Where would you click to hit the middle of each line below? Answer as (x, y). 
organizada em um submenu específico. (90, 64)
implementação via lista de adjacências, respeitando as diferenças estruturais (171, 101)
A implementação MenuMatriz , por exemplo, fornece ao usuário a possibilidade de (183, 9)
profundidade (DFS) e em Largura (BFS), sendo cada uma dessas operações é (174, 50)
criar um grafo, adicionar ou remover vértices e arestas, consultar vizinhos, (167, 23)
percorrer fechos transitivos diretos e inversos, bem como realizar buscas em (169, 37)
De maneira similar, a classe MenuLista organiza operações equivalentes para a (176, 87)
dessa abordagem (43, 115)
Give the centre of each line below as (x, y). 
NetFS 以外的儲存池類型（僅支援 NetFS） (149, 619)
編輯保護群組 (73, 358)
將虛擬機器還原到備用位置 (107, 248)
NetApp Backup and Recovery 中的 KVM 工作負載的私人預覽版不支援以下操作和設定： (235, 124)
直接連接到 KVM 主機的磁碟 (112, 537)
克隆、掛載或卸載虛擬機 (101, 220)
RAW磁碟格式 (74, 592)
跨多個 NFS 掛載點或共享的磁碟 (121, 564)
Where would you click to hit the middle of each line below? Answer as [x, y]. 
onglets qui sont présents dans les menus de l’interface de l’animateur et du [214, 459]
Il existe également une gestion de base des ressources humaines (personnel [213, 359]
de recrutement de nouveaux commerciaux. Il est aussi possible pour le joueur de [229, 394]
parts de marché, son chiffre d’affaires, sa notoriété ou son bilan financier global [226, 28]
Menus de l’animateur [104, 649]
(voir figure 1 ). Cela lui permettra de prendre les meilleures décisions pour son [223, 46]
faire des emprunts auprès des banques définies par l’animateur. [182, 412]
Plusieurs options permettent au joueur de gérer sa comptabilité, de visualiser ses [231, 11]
● ● ● ● ●
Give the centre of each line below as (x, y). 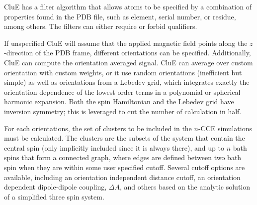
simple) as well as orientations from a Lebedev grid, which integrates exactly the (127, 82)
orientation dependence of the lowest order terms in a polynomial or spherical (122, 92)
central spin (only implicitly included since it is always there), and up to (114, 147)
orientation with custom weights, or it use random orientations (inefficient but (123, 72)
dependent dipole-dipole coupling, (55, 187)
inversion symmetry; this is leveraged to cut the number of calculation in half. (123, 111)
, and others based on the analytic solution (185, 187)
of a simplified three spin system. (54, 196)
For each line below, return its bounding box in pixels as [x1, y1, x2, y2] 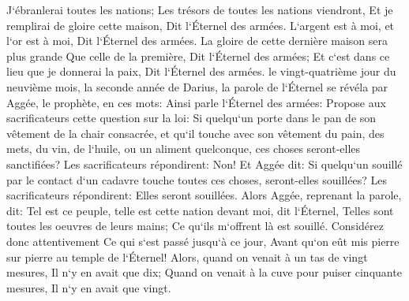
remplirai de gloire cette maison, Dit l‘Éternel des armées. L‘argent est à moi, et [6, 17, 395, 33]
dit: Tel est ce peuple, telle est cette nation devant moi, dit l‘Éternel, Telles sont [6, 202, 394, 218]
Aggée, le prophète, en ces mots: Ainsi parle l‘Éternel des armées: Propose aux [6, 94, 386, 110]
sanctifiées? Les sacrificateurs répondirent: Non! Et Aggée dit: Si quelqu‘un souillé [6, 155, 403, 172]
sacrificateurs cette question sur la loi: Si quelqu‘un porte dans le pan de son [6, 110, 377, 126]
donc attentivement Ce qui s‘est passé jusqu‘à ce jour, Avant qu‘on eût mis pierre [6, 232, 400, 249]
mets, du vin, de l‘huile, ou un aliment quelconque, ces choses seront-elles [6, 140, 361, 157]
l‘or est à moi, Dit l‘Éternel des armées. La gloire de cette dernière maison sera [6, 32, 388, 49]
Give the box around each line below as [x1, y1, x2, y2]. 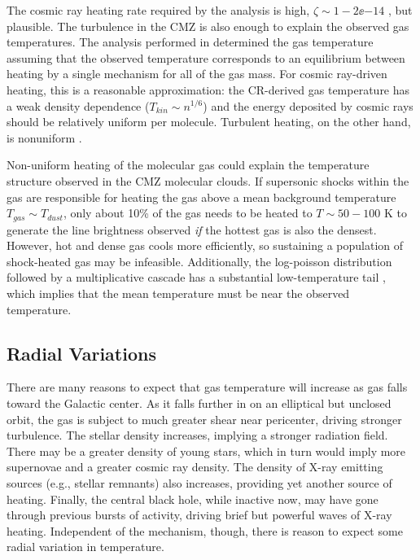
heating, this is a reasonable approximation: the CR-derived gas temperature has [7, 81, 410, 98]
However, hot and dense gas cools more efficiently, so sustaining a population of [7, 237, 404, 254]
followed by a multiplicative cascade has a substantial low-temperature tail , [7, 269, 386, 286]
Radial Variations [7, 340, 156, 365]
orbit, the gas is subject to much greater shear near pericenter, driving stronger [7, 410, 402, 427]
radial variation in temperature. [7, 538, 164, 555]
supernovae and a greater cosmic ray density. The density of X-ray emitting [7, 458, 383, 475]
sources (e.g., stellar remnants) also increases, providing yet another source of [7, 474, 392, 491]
● ● ● ● ●
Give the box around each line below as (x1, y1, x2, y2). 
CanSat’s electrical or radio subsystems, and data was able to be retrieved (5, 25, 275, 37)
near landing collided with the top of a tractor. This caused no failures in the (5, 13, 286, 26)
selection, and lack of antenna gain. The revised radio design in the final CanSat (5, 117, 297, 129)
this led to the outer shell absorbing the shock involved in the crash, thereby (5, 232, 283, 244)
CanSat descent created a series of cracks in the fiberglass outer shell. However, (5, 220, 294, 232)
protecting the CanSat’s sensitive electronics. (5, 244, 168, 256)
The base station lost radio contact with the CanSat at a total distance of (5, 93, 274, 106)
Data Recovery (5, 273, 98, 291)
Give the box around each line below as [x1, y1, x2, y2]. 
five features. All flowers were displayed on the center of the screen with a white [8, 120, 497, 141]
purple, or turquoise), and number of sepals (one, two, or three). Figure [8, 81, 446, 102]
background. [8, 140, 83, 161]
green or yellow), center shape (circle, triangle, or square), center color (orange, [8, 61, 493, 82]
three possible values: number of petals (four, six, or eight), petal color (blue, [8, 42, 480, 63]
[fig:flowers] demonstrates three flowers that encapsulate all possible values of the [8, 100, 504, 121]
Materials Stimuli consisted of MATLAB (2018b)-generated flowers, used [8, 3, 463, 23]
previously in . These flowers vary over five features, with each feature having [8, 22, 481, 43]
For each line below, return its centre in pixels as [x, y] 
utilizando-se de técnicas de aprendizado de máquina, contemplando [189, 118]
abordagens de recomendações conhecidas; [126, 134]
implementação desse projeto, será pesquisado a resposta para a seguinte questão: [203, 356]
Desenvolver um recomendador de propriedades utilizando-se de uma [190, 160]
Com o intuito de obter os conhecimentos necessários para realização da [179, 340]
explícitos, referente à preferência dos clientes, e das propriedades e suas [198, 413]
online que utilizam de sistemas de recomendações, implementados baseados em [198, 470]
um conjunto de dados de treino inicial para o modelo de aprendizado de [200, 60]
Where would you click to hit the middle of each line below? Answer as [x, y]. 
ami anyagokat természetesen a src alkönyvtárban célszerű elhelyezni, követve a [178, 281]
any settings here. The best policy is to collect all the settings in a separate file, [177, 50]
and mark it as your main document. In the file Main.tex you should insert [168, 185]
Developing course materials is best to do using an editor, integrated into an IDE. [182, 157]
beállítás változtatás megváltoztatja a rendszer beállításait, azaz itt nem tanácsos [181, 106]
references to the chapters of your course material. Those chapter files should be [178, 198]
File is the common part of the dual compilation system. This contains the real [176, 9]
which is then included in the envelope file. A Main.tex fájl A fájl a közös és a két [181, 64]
● ● ● ● ●
Exercise requirements = Using the records given above, list every line that includes the word "operações".

Answer to the exercise =
profundidade (DFS) e em Largura (BFS), sendo cada uma dessas operações é (174, 50)
De maneira similar, a classe MenuLista organiza operações equivalentes para a (176, 87)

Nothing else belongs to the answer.